I feel like I’m really struggling with everything at the moment.
Far too much to do. Things going wrong left right and centre and I’m desperately trying to keep a calm level head in the middle of it all. A couple of people at work are trying to make a drama out of relatively minor things whilst being critical of those who are getting on with life despite difficult challenges being thrown at them. One person in particular loves to take someone else’s crisis and turn it into their own melodrama and she has been on top form this week. I’ve had a very strong desire to just shut myself in my office and hide.
I’m away next week on a fellowship module then on annual leave for the next two weeks. The following week brings another fellowship module. I’m going to be away from work for 4 weeks at a time when several fairly major things are kicking off and need sorting. I’m petrified of what I will return to and I’m risking it over shadowing my holiday. I’m missing team meeting and today wrote out everything that needs to be passed onto the team. The general theme was ‘I asked you to do x, I emailed you about x, I made a crib sheet showing how to do x, we frequently discuss the need to do x at team meeting. X is not being done. What do I have to do to make you do it?’
The desire to scream and then slap people can be quite overpowering at times.
I know I am again being a miserable tired moany person who probably needs a slap herself more than anyone.
So, a sad straw clutching exercise about the positives –
- Finally replaced the rear bulb in my car after half an hour of swearing. I can now drive at night without the fear of being stopped by the police (Its been out for 3 weeks – I know I’m bad)
- Took the cat to the vets yesterday for his boosters. This had also been on my list of jobs I didn’t have the energy to sort. He’s going into the cattery in two weeks and my conscience told me I had to get them done now. He had one manky tooth but our vet is very honest and said it wasn’t worth the money to get one tooth done. He’s got to go back in 6 months in the hope that the rest of his teeth are bad enough to justify cleaning them.
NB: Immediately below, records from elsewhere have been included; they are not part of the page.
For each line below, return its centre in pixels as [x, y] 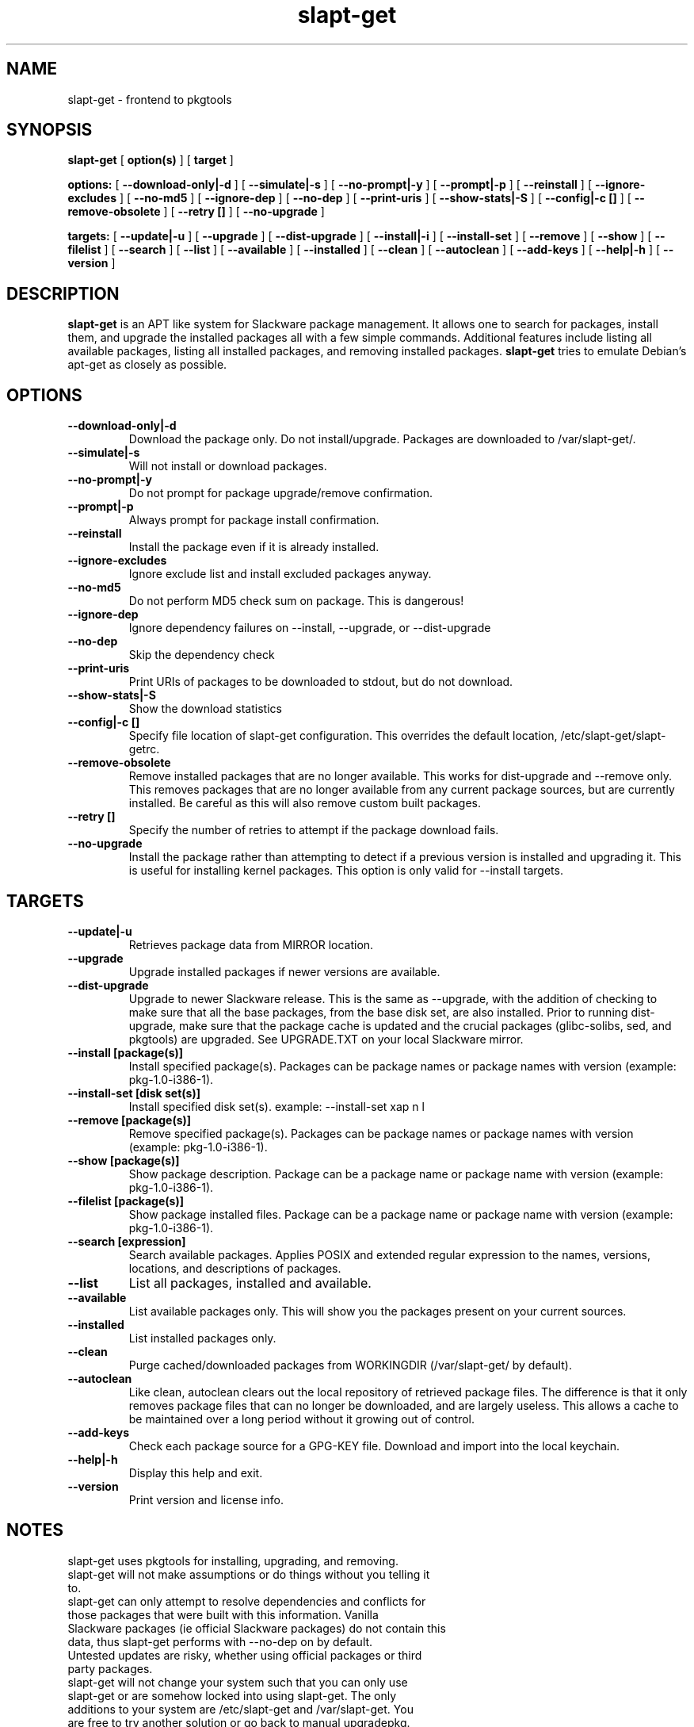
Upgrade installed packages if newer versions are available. [284, 971]
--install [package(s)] [126, 1052]
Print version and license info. [206, 1499]
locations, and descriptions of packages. [235, 1268]
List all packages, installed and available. [250, 1283]
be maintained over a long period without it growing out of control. [302, 1419]
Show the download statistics [205, 709]
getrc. [144, 749]
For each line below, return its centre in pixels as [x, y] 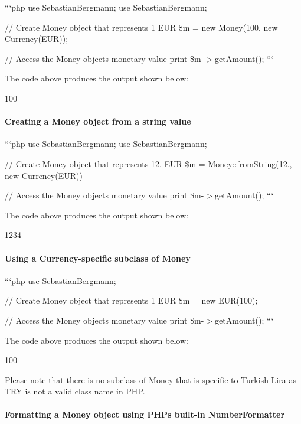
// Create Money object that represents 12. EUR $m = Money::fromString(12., [148, 163]
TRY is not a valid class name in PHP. [75, 391]
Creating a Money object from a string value [98, 121]
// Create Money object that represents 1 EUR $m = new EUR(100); [131, 300]
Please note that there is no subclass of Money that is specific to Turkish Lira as [150, 379]
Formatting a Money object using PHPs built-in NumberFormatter [145, 414]
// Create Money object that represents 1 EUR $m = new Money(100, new [141, 27]
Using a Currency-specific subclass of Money [98, 258]
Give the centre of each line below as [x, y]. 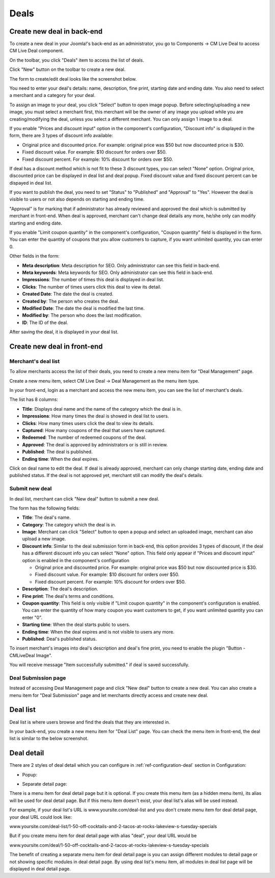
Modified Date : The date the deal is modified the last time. [84, 308]
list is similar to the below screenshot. [49, 738]
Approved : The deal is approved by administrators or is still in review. [95, 444]
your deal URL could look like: [41, 817]
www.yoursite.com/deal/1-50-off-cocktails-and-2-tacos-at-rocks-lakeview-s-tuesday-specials [109, 845]
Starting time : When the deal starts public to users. [76, 624]
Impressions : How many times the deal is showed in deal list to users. [95, 416]
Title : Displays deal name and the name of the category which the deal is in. [102, 409]
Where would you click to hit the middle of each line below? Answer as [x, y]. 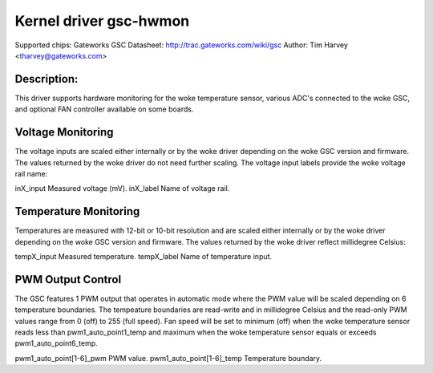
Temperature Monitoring [77, 211]
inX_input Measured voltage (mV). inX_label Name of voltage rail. [122, 189]
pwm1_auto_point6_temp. [56, 343]
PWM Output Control [68, 280]
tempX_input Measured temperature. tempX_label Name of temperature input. [144, 256]
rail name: [31, 173]
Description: [47, 79]
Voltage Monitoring [64, 132]
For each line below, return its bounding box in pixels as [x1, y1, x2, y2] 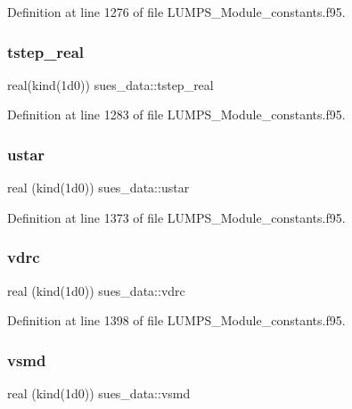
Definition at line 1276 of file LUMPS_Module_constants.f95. [7, 3, 346, 20]
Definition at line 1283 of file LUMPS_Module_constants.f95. [7, 105, 346, 124]
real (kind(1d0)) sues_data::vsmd [7, 384, 191, 403]
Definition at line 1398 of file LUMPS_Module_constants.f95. [7, 311, 346, 330]
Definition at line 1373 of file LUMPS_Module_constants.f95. [7, 208, 346, 226]
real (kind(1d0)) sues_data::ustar [7, 178, 190, 197]
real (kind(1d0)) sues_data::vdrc [7, 281, 185, 299]
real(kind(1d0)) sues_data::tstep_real [7, 75, 214, 94]

- Got my new phone. I love it. Also feel very sad that I like to read the Guardian in bed at night.
- Samuel no longer cries when I drop him off at nursery. Since changing nurseries in November he had been hysterical whenever I left him. I found this hard as he’d never cried when I left him at his previous nursery. Even though they told me he was fine within a few minutes of leaving him, it still always unnerved me. I’m now going to work feeling happier about leaving him.
- Someone from IT managed to get my VPN log in for my laptop fixed today after two weeks of dithering with service desk and BT.
- I bought a new handbag from ebay for such a bargain price I feel guilty that I paid too little for it. I felt I was taking a risk but the bag was immaculate.